The current format comprises four blocks: the prefix 979-0 reserved for ISMNs — at some future date they are expected to occupy the remainder of the 979 space which is shared with ISBNs, a block to identify the publisher, another to identify the item and one final check digit. The TC 46/SC 9 is responsible for the standard.

A publication may be assigned both an ISBN and an ISMN. Unlike the ISBN, the ISMN does not segregate publishers by country.

==Check digit==

The check digit is calculated in the same way as an ISBN-13, and in turn, an EAN-13. Specifically, each digit of the ISMN is multiplied by a weight, alternating 1 and 3 from left to right. These weighted digits are added together. The check digit is the integer between 0 and 9 that makes the sum a multiple of 10.

The check digit for a pre-2008 code, M-xxxx-xxxx-c is computed in the same manner as the EAN check digit for the 13-digit code obtained by replacing M with 9790. In other words, the old and new codes differ only by the replacement of M with 9790, with no change in the check digit. This differs from, for example, the ISBN to EAN mapping where the check digit must be recalculated.

===Examples===
For instance, for the item with ISMN beginning 979-0-060-11561:
 1×9 + 3×7 + 1×9 + 3×0 + 1×0 + 3×6 + 1×0 + 3×1 + 1×1 + 3×5 + 1×6 + 3×1
 = 9 + 21 + 9 + 0 + 0 + 18 + 0 + 3 + 1 + 15 + 6 + 3
 = 85
As 85 mod 10 = 5, the check digit is 10 − 5 = 5 and the full number is 979-0-060-11561-5.

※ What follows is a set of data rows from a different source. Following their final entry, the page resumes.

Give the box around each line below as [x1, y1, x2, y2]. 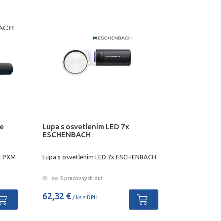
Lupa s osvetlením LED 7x [42, 122, 129, 131]
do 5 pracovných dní [49, 175, 102, 182]
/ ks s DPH [71, 194, 98, 201]
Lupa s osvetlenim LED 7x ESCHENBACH [42, 153, 156, 160]
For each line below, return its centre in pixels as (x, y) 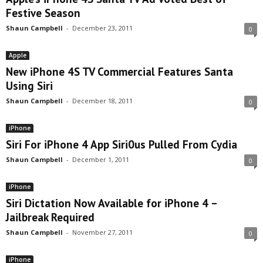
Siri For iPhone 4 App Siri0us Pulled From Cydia (122, 144)
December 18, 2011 (102, 101)
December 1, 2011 (101, 159)
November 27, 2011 (102, 232)
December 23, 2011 (102, 28)
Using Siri (29, 86)
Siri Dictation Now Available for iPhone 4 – (111, 203)
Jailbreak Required (50, 217)
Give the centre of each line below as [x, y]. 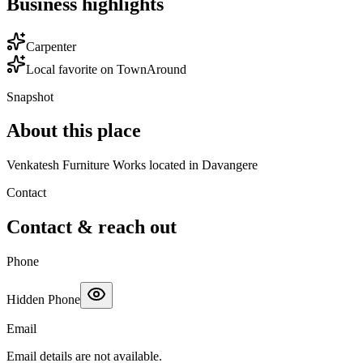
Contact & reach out [92, 227]
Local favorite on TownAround [106, 69]
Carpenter [51, 46]
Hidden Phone [43, 300]
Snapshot [30, 96]
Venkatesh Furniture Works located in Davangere [132, 165]
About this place [74, 131]
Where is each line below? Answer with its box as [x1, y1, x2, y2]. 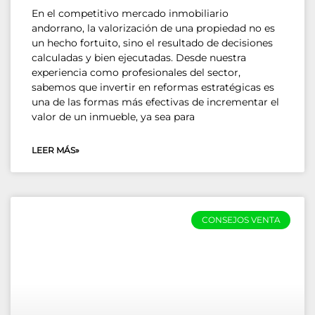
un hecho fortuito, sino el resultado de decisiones [32, 36, 273, 49]
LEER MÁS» [32, 144, 79, 155]
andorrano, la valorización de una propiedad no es [32, 21, 275, 34]
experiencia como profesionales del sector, [32, 65, 240, 79]
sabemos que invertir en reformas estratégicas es [32, 80, 274, 94]
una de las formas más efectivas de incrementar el [32, 95, 279, 108]
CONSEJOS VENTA [201, 214, 281, 225]
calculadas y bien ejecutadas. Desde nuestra [32, 51, 246, 64]
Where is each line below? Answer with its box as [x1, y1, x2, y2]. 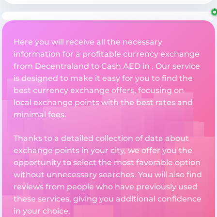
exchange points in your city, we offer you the [14, 146, 192, 155]
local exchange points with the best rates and [14, 98, 193, 108]
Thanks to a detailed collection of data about [14, 134, 189, 143]
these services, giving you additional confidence [14, 194, 201, 204]
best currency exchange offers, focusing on [14, 86, 184, 95]
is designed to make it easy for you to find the [14, 74, 193, 83]
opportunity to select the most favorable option [14, 158, 201, 168]
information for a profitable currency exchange [14, 49, 200, 59]
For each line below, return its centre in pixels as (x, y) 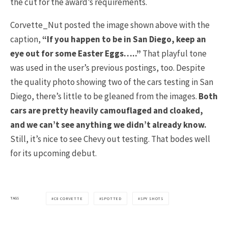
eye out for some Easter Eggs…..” (76, 53)
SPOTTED (112, 198)
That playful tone (174, 53)
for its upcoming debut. (53, 153)
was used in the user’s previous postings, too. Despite (108, 67)
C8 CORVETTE (68, 198)
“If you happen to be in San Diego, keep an (124, 39)
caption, (26, 39)
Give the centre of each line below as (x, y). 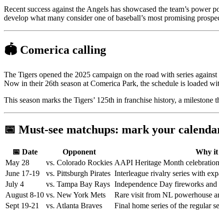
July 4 (15, 184)
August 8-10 (25, 195)
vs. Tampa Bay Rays (78, 184)
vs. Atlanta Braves (74, 206)
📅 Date (25, 152)
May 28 (17, 163)
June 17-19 (22, 174)
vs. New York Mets (76, 195)
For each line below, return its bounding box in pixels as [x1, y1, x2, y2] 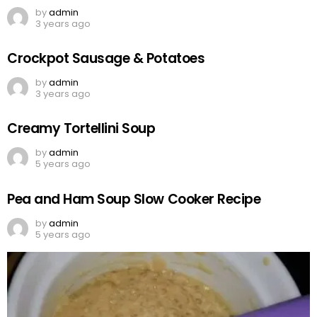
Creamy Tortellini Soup [7, 119, 156, 139]
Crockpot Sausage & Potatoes [7, 49, 205, 69]
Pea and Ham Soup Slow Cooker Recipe [7, 189, 261, 209]
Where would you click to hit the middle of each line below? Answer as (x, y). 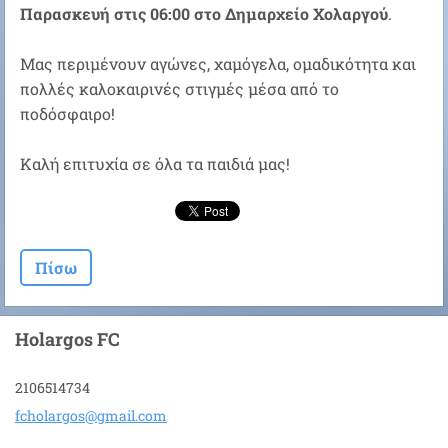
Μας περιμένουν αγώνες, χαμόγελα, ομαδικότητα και (218, 64)
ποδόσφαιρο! (69, 114)
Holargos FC (67, 339)
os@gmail (102, 416)
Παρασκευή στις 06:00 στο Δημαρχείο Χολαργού (204, 14)
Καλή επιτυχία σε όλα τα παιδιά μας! (155, 164)
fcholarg (42, 416)
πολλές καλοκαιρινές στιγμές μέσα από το (179, 89)
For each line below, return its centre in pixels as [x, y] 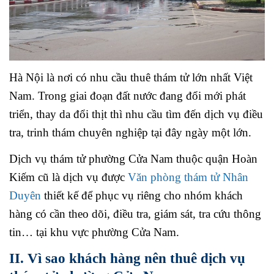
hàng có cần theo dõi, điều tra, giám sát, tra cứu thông [135, 213]
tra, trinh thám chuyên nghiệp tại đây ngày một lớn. [130, 132]
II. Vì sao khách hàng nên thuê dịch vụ [127, 258]
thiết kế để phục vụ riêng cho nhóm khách [142, 195]
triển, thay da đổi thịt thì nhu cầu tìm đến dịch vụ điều [136, 114]
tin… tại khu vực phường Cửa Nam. [94, 232]
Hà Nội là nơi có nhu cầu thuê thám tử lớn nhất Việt [131, 77]
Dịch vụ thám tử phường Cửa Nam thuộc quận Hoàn [133, 158]
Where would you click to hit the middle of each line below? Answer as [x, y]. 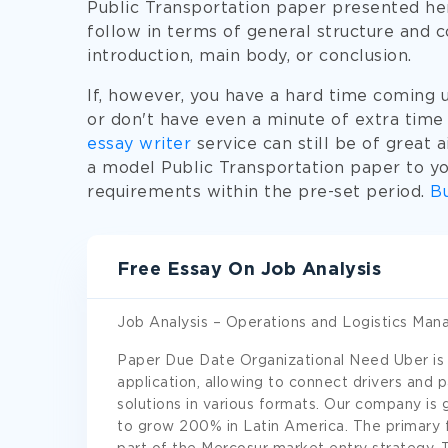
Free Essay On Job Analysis [249, 270]
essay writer [139, 144]
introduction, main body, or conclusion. [249, 56]
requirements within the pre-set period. [258, 192]
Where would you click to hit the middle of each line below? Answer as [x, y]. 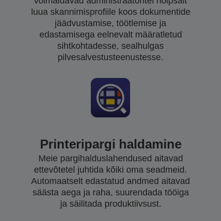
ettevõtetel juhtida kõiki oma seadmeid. [110, 169]
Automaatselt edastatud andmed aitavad [110, 181]
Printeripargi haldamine [110, 144]
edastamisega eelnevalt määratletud [110, 34]
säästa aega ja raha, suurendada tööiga [110, 192]
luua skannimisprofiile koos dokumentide [110, 12]
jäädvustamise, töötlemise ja [110, 23]
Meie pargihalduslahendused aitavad [110, 158]
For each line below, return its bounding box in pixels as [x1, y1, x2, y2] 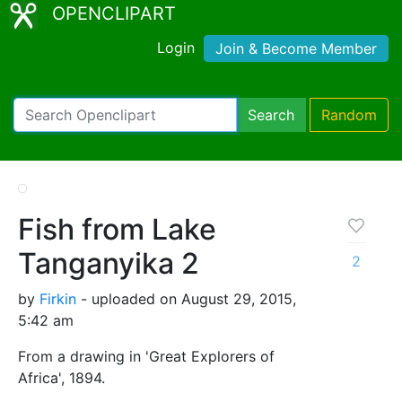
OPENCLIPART [52, 3, 176, 24]
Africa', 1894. [18, 368, 105, 387]
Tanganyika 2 [18, 245, 199, 281]
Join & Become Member [215, 39, 377, 57]
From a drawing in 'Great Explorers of [18, 346, 275, 365]
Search [248, 105, 294, 124]
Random [321, 105, 377, 124]
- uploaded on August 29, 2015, [76, 289, 296, 308]
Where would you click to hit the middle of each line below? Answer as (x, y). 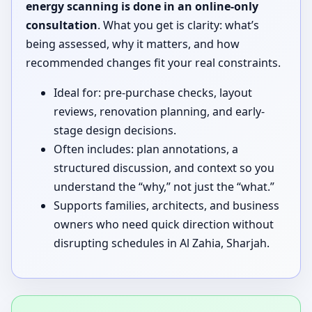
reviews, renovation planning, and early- (159, 111)
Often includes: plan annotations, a (146, 149)
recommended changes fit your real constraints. (153, 62)
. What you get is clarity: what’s (178, 25)
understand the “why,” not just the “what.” (164, 186)
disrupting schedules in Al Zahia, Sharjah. (162, 243)
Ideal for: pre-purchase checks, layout (153, 92)
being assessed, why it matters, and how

For another example, Robert Fripp's collection of Guitar Craft scores has the ISMN 979-0-9016791-7-7. Given first 12 digits 979-0-9016791-7, the ISMN algorithm evaluates
 1×9 + 3×7 + 1×9 + 3×0 + 1×9 + 3×0 + 1×1 + 3×1 + 1×6 + 3×7 + 1×9 + 3×1
 = 9 + 21 + 9 + 0 + 9 + 0 + 1 + 3 + 6 + 21 + 9 + 3
 = 123
which implies that the check digit is indeed 7 (because 123+7=130=13×10).